Pacific Drilling files for Chapter 11 to eliminate $1.1 billion of debt
Offshore drilling contractor Pacific Drilling has filed for Chapter 11 bankruptcy to eliminate $1.1 billion of bond debt amid significant disruption in the offshore drilling market caused by the Covid-19 pandemic.
According to its statement last Friday, Pacific Drilling and certain of its domestic and international subsidiaries have filed voluntary petitions for relief under Chapter 11 of the United States Bankruptcy Code in the United States Bankruptcy Court for the Southern District of Texas and have entered into a restructuring support agreement with an ad hoc group of the largest holders of its outstanding bond debt.
This consensual financial restructuring transaction will eliminate the company’s approximately $1.1 billion in principal amount of outstanding bond debt through the cancellation and exchange of debt for new equity in the reorganized company, Pacific Drilling explained.
The company also announced today that it has repaid its $50 million first lien superpriority revolving credit agreement with Angelo, Gordon Energy Servicer, LLC, as administrative agent and the lenders party thereto.
With approximately $120 million of cash and cash equivalents as of 30 October 2020, and seven of advanced high-specification drillships, Pacific Drilling intends to continue its world-wide operations as usual, deliver services for existing and prospective clients and, subject to court approval, pay all obligations incurred during the Chapter 11 case in full.
The company expects to emerge by year-end with access to new capital in the form of an $80 million exit facility and with approximately $100 million of cash and cash equivalents on the balance sheet.
Since the beginning of 2020, the global health crisis caused by Covid-19 and the resulting oil supply and demand imbalance have caused significant disruption in world economies and markets, including a substantial decline in the price of oil.
The impact of these market conditions on Pacific Drilling’s business has been direct and significantly negative, rendering its current capital structure unsustainable over the long-term.
Bernie Wolford, Chief Executive Officer, stated, “After spending several months evaluating options for addressing our long-term financial needs in light of challenging market and operational conditions, we are pleased to reach an agreement with an ad hoc group of our noteholders that paves the way for an expeditious Chapter 11 restructuring process.
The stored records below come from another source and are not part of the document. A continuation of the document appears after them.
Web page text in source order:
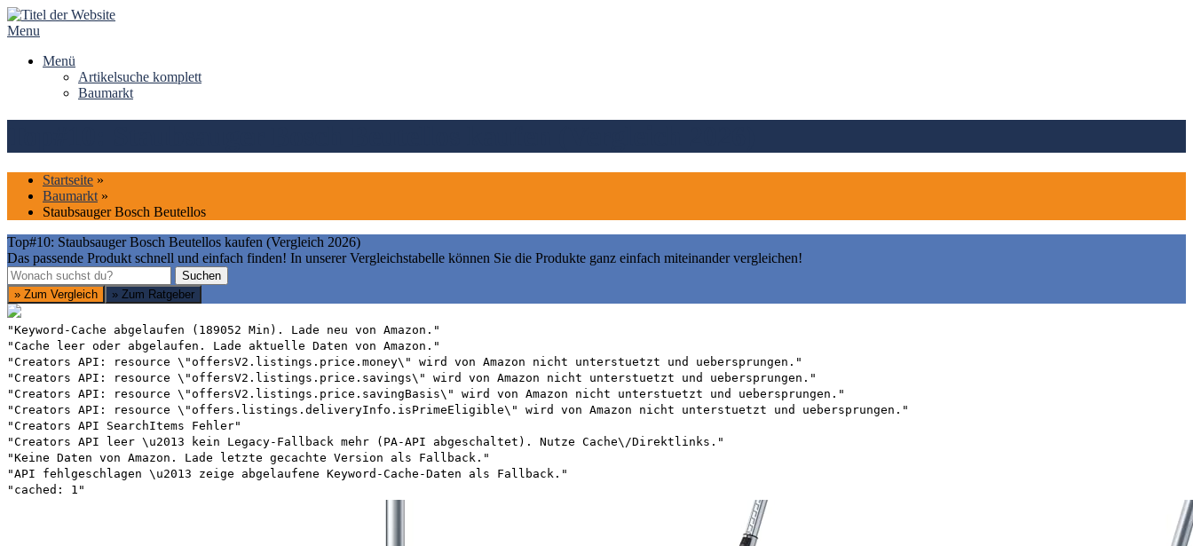
Skip
to
Menu
Menü
Artikelsuche komplett
Baumarkt
Startseite »
Baumarkt »
Staubsauger Bosch Beutellos
Top#10: Staubsauger Bosch Beutellos kaufen (Vergleich 2026)
Das passende Produkt schnell und einfach finden! In unserer Vergleichstabelle können Sie die Produkte ganz einfach miteinander vergleichen!
Suchen
Suchen
» Zum Vergleich
» Zum Ratgeber
"Keyword-Cache abgelaufen (189052 Min). Lade neu von Amazon."
"Cache leer oder abgelaufen. Lade aktuelle Daten von Amazon."
"Creators API: resource \"offersV2.listings.price.money\" wird von Amazon nicht unterstuetzt und uebersprungen."
"Creators API: resource \"offersV2.listings.price.savings\" wird von Amazon nicht unterstuetzt und uebersprungen."
"Creators API: resource \"offersV2.listings.price.savingBasis\" wird von Amazon nicht unterstuetzt und uebersprungen."
"Creators API: resource \"offers.listings.deliveryInfo.isPrimeEligible\" wird von Amazon nicht unterstuetzt und uebersprungen."
"Creators API SearchItems Fehler"
"Creators API leer \u2013 kein Legacy-Fallback mehr (PA-API abgeschaltet). Nutze Cache\/Direktlinks."
"Keine Daten von Amazon. Lade letzte gecachte Version als Fallback."
"API fehlgeschlagen \u2013 zeige abgelaufene Keyword-Cache-Daten als Fallback."
"cached: 1"

“This restructuring is intended to enhance our financial flexibility by eliminating our entire prepetition debt and cash interest burden. We expect to emerge from this process in a stronger position to compete in today’s challenging, lower-commodity-price environment”.
It is worth reminding that Pacific Drilling had also gone through financial restructuring in late 2017.
The company in November 2017 filed for Chapter 11 bankruptcy to pursue a comprehensive restructuring of its approximately $3 billion in principal amount of outstanding funded debt.
The drilling contractor emerged from bankruptcy after successfully completing restructuring transactions in November 2018.
Pacific Drilling is not the only drilling contractor that filed for Chapter 11 in the last six months.
Namely, Diamond Offshore started voluntary Chapter 11 proceedings to restructure and strengthen its balance sheet in late April 2020.